UNICODE-20210120T060911Z-001.zip

MakaraSok commented 3 years ago

Slide 23 of this document issued by the MoEYS explains explicitly where the Consonant Shifters (aka Register Shifters) should go when typing:

PDF version: How_to_type_Khmer_Unicode.pdf

Source: http://krou.moeys.gov.kh/kh/article/item/download/595_aef67c4f54defb5c2d63718a0e120456.html

MakaraSok commented 3 years ago

The link below contains the translated version of the "How to type Khmer Unicode" above among other things related to Khmer Unicode.

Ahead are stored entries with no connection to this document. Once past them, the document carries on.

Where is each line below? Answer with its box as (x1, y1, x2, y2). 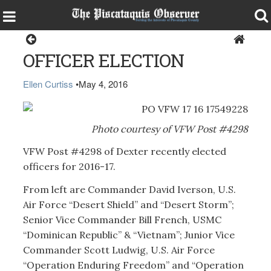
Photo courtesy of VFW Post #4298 (91, 122, 249, 135)
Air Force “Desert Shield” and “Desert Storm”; (22, 198, 234, 211)
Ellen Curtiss (22, 77, 73, 90)
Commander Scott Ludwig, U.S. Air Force (22, 243, 215, 256)
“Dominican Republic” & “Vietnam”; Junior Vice (22, 228, 235, 241)
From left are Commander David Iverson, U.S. (22, 183, 236, 195)
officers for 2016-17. (22, 160, 116, 172)
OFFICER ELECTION (22, 48, 184, 72)
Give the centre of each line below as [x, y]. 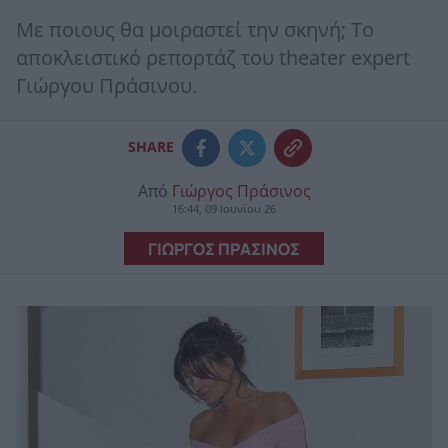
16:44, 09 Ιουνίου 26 [224, 209]
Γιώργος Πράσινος [241, 191]
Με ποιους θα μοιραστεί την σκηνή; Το [195, 30]
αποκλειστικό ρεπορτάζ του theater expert [213, 58]
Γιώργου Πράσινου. [106, 86]
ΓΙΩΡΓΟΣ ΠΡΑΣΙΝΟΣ [224, 248]
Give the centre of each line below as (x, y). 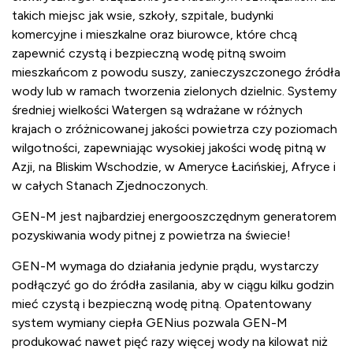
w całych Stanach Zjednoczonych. (110, 186)
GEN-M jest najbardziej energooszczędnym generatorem (174, 217)
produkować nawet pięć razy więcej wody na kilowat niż (170, 342)
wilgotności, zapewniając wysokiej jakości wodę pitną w (169, 148)
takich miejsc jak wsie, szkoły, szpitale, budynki (143, 16)
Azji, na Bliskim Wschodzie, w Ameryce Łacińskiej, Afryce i (174, 167)
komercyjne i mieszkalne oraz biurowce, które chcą (154, 35)
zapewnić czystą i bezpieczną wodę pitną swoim (149, 54)
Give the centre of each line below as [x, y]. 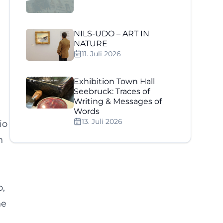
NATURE [91, 44]
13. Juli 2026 [102, 121]
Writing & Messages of [118, 101]
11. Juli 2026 [102, 54]
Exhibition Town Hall [114, 81]
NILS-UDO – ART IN [112, 34]
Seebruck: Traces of [112, 91]
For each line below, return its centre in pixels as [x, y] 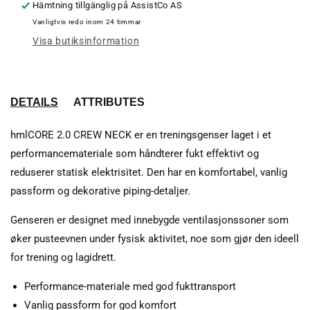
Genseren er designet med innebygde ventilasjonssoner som [149, 220]
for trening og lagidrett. [63, 257]
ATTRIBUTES [109, 102]
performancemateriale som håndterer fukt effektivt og [135, 153]
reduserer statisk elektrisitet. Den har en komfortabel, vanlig [149, 172]
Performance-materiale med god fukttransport [130, 286]
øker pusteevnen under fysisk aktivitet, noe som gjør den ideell [155, 238]
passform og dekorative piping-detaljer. [100, 191]
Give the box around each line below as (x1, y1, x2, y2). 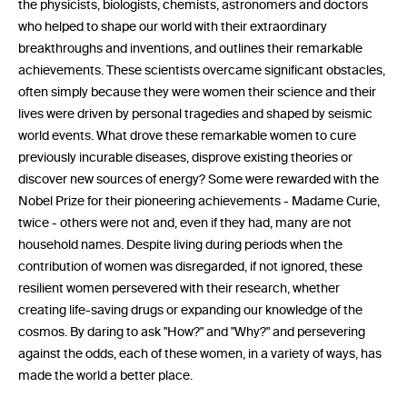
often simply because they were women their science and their (18, 84, 376, 99)
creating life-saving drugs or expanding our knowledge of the (18, 303, 362, 317)
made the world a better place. (18, 368, 193, 382)
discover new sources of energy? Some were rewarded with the (18, 172, 379, 186)
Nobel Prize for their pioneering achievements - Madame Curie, (18, 194, 380, 208)
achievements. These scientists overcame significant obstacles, (18, 63, 385, 77)
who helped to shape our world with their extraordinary (18, 19, 327, 34)
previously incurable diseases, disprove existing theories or (18, 150, 352, 164)
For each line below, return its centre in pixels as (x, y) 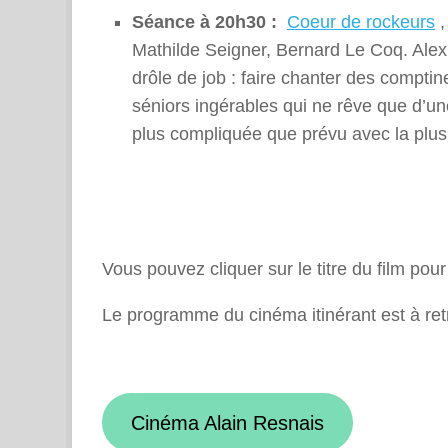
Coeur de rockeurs (361, 22)
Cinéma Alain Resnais (227, 422)
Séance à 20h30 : (207, 22)

The file name is "How_to_type_Khmer_Unicode.ver1.1km.pdf".

https://www.mef.gov.kh/documents/fonts/khmer-unicode-for-mef.zip

Since this material is on the ministry website, it is "most likely" that they have been used/adopted by the ministry.

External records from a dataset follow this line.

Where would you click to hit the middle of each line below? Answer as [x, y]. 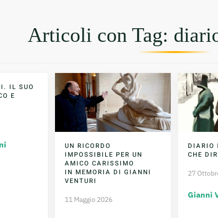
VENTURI [81, 181]
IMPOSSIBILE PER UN [104, 154]
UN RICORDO [88, 145]
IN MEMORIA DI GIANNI [108, 172]
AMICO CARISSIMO [100, 163]
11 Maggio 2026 [89, 199]
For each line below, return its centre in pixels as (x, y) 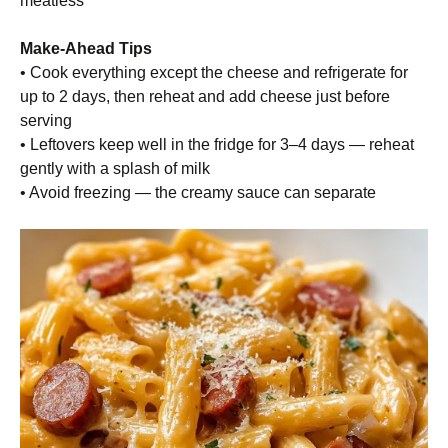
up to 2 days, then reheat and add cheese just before (205, 96)
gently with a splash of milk (115, 168)
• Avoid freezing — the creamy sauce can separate (198, 192)
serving (46, 120)
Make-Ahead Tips (86, 48)
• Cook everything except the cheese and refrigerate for (214, 72)
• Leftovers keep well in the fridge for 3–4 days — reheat (217, 144)
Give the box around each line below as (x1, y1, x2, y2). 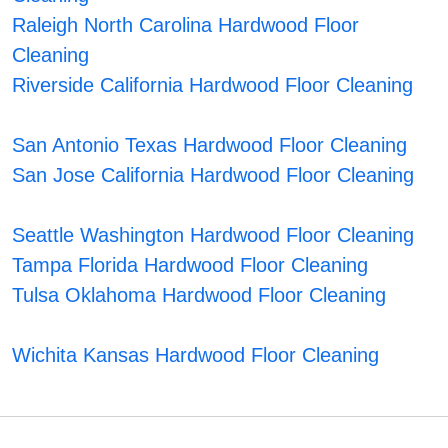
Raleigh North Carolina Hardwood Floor (12, 14, 360, 37)
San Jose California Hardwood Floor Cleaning (12, 164, 415, 187)
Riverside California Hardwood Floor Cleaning (12, 74, 414, 97)
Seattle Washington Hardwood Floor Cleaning (12, 224, 415, 247)
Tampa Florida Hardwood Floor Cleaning (12, 254, 369, 277)
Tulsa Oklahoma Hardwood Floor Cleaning (12, 284, 387, 307)
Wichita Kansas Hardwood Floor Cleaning (12, 344, 380, 367)
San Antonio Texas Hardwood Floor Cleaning (12, 134, 408, 157)
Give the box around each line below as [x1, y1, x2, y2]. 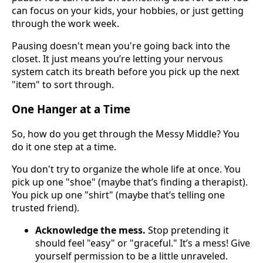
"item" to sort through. [12, 77, 114, 91]
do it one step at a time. [12, 140, 116, 153]
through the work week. [12, 16, 119, 30]
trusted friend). [12, 201, 79, 214]
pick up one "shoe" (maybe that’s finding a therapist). [12, 175, 248, 188]
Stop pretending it [146, 223, 229, 237]
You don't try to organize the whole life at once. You [12, 162, 241, 176]
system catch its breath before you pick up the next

The highlight is that the Character Ordering is different from the Unicode Standard.

NorbertLindenberg commented 3 years ago

I can’t read Khmer, but it appears that How_to_type_Khmer_Unicode.ver1.1km.pdf differs in some ways, e.g. by adding a discussion of “Nonbreakable Space”, from the English 1.0 version: https://web.archive.org/web/20180712194920/http://khmeros.info/download/KhmerUnicodeTyping.pdf

Is there an English 1.1 version?

MakaraSok commented 3 years ago

For our record, here is the link to the newly drafted Khmer Encoding Research: https://docs.google.com/document/d/18KlDJkea9k57zFQ52V6JFvVNOYm-y-4hJJLmqudmWrE/edit#.

The next group meeting will be discussed around this document.